Keep images out and repeat all data exactly.

==*==

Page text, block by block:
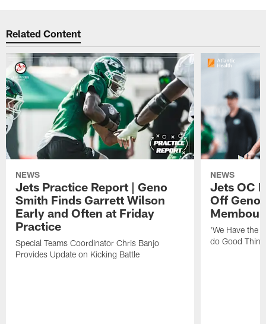
Related Content
NEWS
Jets Practice Report | Geno
Smith Finds Garrett Wilson
Early and Often at Friday
Practice
Special Teams Coordinator Chris Banjo
Provides Update on Kicking Battle
NEWS
Jets OC
Off
'We Have the
do Good
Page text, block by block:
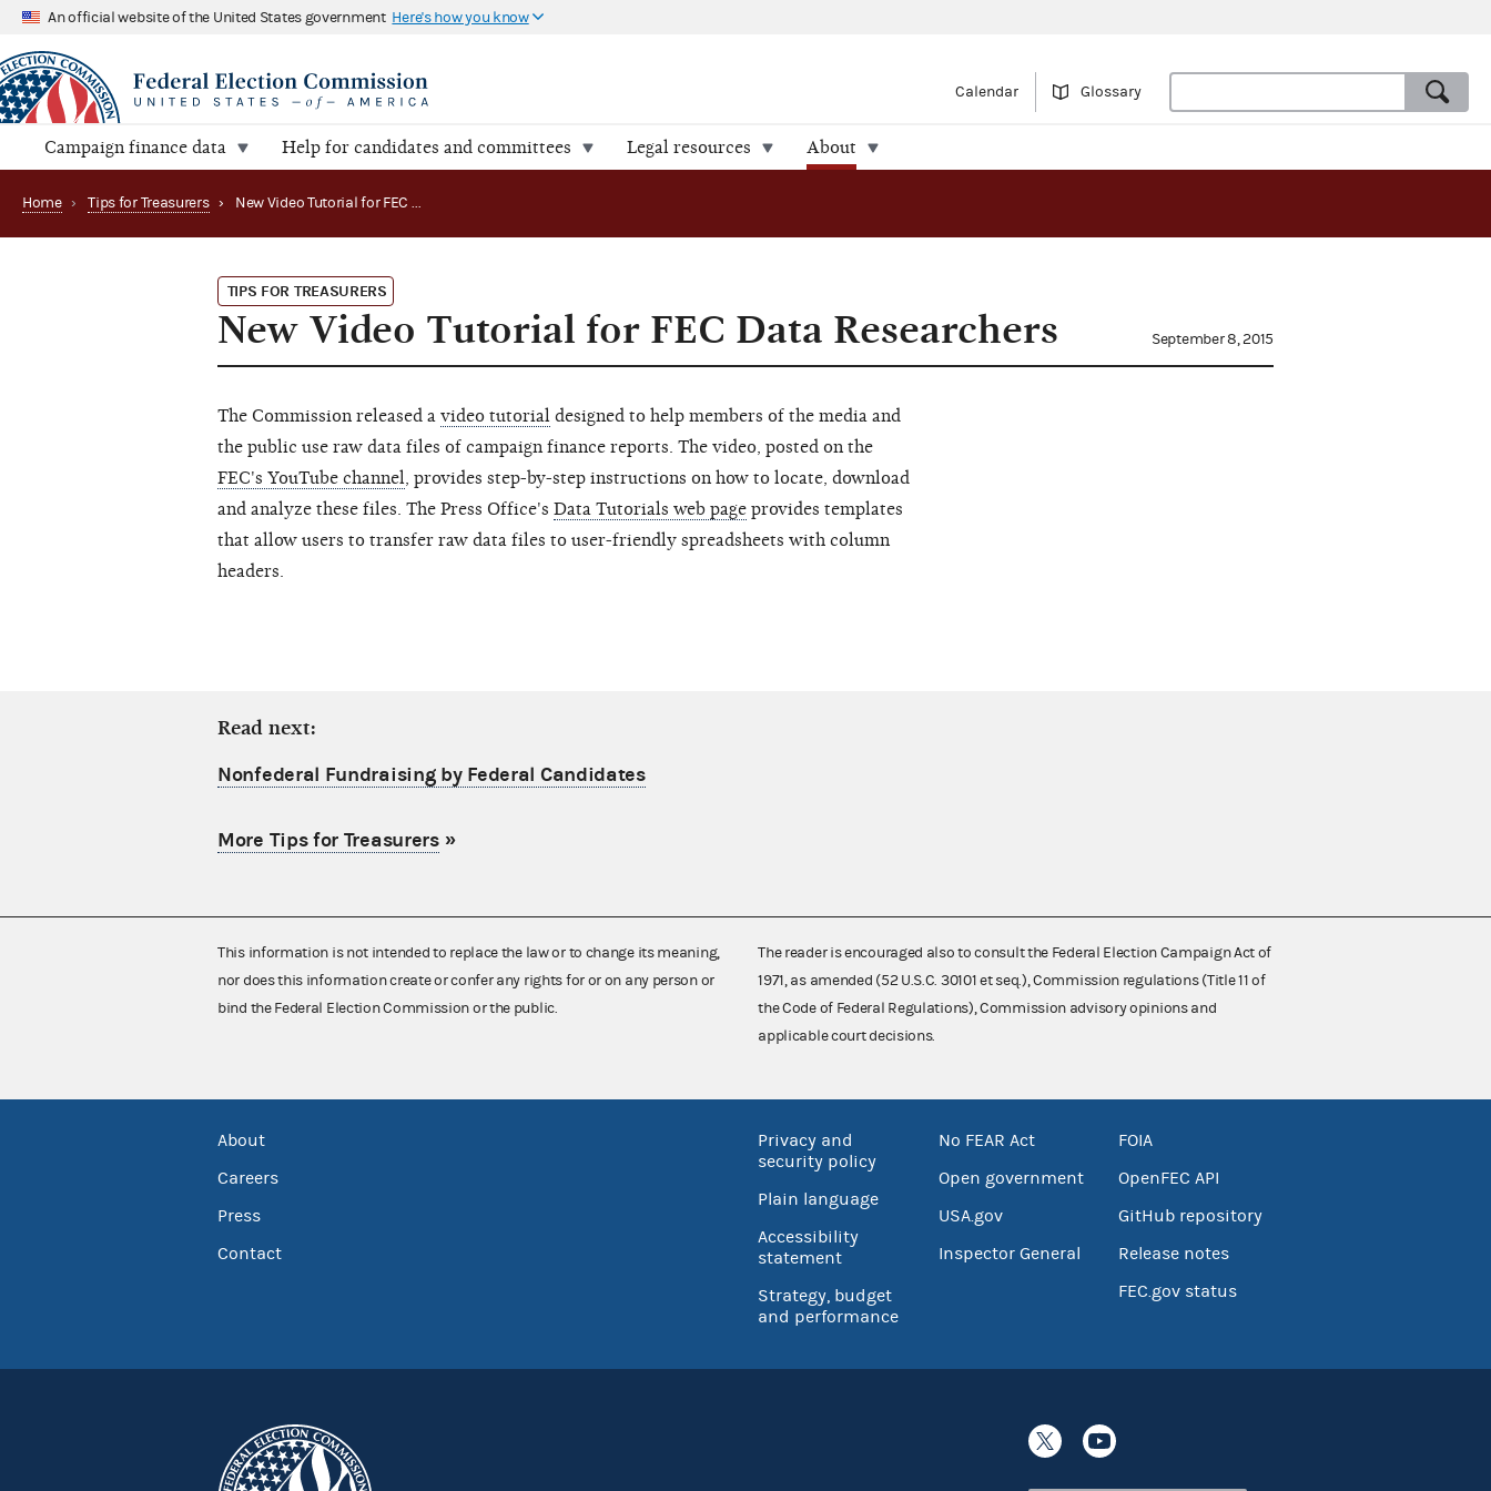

==*==

## Task output
Page text, block by block:
Related Content
NEWS
Jets Practice Report | Geno
Smith Finds Garrett Wilson
Early and Often at Friday
Practice
Special Teams Coordinator Chris Banjo
Provides Update on Kicking Battle
NEWS
Jets OC
Off
'We Have the
do Good
Page text, block by block:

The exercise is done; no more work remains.